Once you've picked out the perfect suitcase -- sturdy, light, and small enough to handle easily -- it's time to fill it. A suitcase is basically a big, empty hole. If you just toss things in, they're going to wander around until it's a complete mess. Your bag needs a little help keeping things organized.

Clothing Folders

When packing for a trip, most people lay everything nice and neatly folded in the suitcase, tie it all down with the built in straps, then stand the suitcase up — and all of the clothes promptly end up in a heap at the bottom of the bag. This is actually the cause of all those wrinkles in your clothes. A few years back, experts in packing pushed the "bundle" method, where you would lay out all of your clothes, flat on top of each other, and then inter-fold them to form a bundle. That kept them neat, but meant that whenever you wanted something from the bundle, you had to take the whole thing apart, then re-fold it again. It was just more hassle than it was worth.

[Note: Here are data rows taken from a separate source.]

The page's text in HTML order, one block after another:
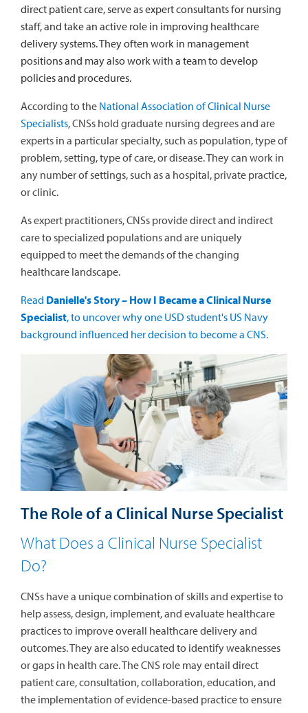
direct patient care, serve as expert consultants for nursing
staff, and take an active role in improving healthcare
delivery systems. They often work in management
positions and may also work with a team to develop
policies and procedures.
According to the National Association of Clinical Nurse
Specialists, CNSs hold graduate nursing degrees and are
experts in a particular specialty, such as population, type of
problem, setting, type of care, or disease. They can work in
any number of settings, such as a hospital, private practice,
or clinic.
As expert practitioners, CNSs provide direct and indirect
care to specialized populations and are uniquely
equipped to meet the demands of the changing
healthcare landscape.
Read Danielle's Story – How I Became a Clinical Nurse
Specialist, to uncover why one USD student's US Navy
background influenced her decision to become a CNS.
The Role of a Clinical Nurse Specialist
What Does a Clinical Nurse Specialist
Do?
CNSs have a unique combination of skills and expertise to
help assess, design, implement, and evaluate healthcare
practices to improve overall healthcare delivery and
outcomes. They are also educated to identify weaknesses
or gaps in health care. The CNS role may entail direct
patient care, consultation, collaboration, education, and
the implementation of evidence-based practice to ensure

In step these genius little
packing folders, which hold everything in neat, orderly and wrinkle-free bundles. Fold your clothes as you normally would, stack them onto the folder and then close up the flaps to complete the bundle. This forms the core of what goes into the suitcase.

Other, smaller items will nest around this core. Folders come in a variety of sizes, including 15", 18" and 20". The 18" folder is perfect for my 20" suitcase (remember that the 20" dimension is the exterior measurement, including wheels). For a 22" suitcase, the 20" folder is better. If you're using a 24" or 25" suitcase, get a couple of the 15" version and lay them in sideways.

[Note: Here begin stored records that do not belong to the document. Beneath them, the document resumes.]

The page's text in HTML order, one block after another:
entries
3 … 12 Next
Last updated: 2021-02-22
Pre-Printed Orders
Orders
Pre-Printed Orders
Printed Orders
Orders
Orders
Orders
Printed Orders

Once in the hotel I'm perfectly happy to leave the folder in my suitcase and get things out as needed, but I know many people like to feel a bit more "moved in" when they check into the hotel. With a clothing folder, this easy. Pull the clothing folder out of your suitcase, open the flaps and lay the whole thing in a drawer and, voila!, you're moved in. Packing up again is just as easy.

Packing Cubes

Basically zippered versions of the clothing folders, these cubes (and half-cubes and quarter-cubes) are perfect for all of the little things that roll around in the suitcase looking for a place to hide. I stack them in groups on top and around the core formed by my clothing folder. I have one for my underwear and socks, another for electrical adapters, spare AA or AAA batteries, and non-camera-related electronics, and a third that I use to hold spare camera batteries, memory cards, a card reader, and other photo-related gear.

Toiletries Kit

OK, I admit that there are going to be major differences here, and not everybody will take to my minimalist approach. My wife's toiletries kit looks vastly different from mine. Being a male, with very short hair (what's left of it), my needs in this department are minimal. Some would say Spartan. That extra 2" of suitcase (the difference between my 20" and the maximum carry-on size of 22") should be plenty to accommodate for a larger toiletries kit and still keep you under the carry-on limit.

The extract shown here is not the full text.